#### Input for this task
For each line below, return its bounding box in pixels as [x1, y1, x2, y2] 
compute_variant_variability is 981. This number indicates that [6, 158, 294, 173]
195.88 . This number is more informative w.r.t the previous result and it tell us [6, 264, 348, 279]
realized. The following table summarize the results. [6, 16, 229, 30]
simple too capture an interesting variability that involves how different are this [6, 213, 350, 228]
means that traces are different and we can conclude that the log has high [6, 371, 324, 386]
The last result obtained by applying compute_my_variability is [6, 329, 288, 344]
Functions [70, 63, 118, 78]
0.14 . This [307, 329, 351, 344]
########
#### Input for this task
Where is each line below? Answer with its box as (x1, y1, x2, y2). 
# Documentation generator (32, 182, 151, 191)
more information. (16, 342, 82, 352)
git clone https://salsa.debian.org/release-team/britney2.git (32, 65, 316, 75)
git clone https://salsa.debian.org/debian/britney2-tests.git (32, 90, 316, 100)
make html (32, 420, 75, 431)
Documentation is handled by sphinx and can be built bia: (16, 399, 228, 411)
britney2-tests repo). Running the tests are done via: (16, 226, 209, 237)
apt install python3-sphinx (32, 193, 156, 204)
########
#### Input for this task
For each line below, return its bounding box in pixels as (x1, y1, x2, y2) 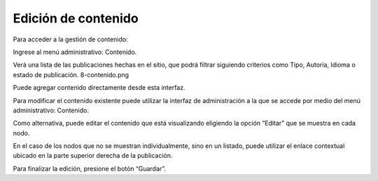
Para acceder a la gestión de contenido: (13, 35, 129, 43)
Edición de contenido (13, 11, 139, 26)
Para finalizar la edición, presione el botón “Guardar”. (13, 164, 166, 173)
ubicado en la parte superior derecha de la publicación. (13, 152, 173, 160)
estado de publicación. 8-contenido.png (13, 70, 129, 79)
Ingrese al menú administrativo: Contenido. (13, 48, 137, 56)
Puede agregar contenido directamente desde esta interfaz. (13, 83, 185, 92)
########
[Your objective] Within the material above, the line with "Documentation is handled" opens the range and the line with "apt install python3-sphinx" closes it; reproduce that range word for word.

[Task solution]
Documentation is handled by sphinx and can be built bia: (16, 399, 228, 411)
britney2-tests repo). Running the tests are done via: (16, 226, 209, 237)
apt install python3-sphinx (32, 193, 156, 204)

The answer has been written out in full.